This year, again, I’ll sit with friends to watch the Euro 2012–my preference unchanged since the first time I saw the team of Spain, my vocal chords well-oiled and ready, my energy acceptable considering the heat and humidity. But most of all, watching the Beautiful Game is watching it with people I love, in an unbridled atmosphere of good cheer.
I am not much of a sports fan in general; I was not much good in school (except for an occasional magical basket ball hoop!), never caught the fever when the US became my permanent place of residence. But football was always different–from my adolescence until this day, almost half a century actually: the games we watched from our balcony in Amman, which overlooked the field of the Bishop’s school; to watching the games in Beirut during my college years, with potential boy friends or zany women friends; to watching the many, many televised games over the years in Iowa City, Los Angeles, Amman where I would return for summer visits to my parents, in Boston with my family and devoted friends. It is one long line of joy and ritual, togetherness and good times.
At the center of this long line of football joy stands my dear mother, Anahid. She started playing football in her adolescence, the first girl to do so in Cyprus. Then, she switched to tennis which she continued to play until she had a heart attack on the court at the age of 60. She had to stop, but her love of football continued unabated. When she would visit the US, and if her visit coincided with a World Cup or a Euro Cup game, the house would become a site of animation. She would prepare munchies, clean up the space, invite friends, and goad us all to share in her joy. She would dominate the afternoon, a running commentary of unabashed opinions and instructions, released from the depths of her energetic, though ailing, heart. She had favorites–from Platini, to Maradonna, to Ronaldo, but most of all Zidane whom she adored with a zeal unreserved to any other player. She was well-versed, knew all the rules, could compete with the men in our group. In her football mode, my mother was terrific–funny, irreverent, smart and zany.
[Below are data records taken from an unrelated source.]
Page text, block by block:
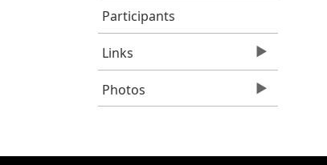
Participants
Links
Photos
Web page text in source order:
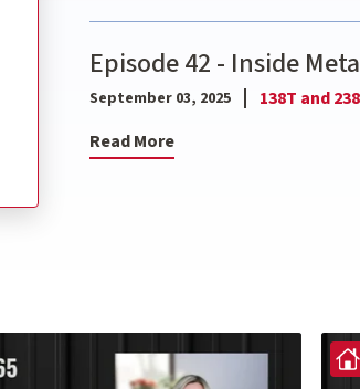
Episode 42 - Inside
September 03, 2025
138T and
Read More
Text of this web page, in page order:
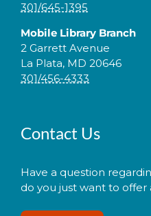
301/645-1395
Mobile Library Branch
2 Garrett Avenue
La Plata, MD 20646
301/456-4333
Contact Us
Have a question
do you just want to offer
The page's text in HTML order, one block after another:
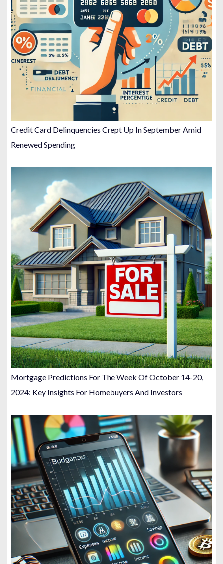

Today, I will watch the Euro Cup with friends. My mother will be there, too, a shadow. But she may jump out any moment and come join us, taking over the scene, giving her opinions, explaining a little strategy, invoking Zidane. She is gone from our world, but I won’t be surprised if she return this afternoon, as she does at every football game we sit down to watch, young and wild, full of a wayward intelligence which time could not domesticate nor smooth over. This posting is dedicated to her.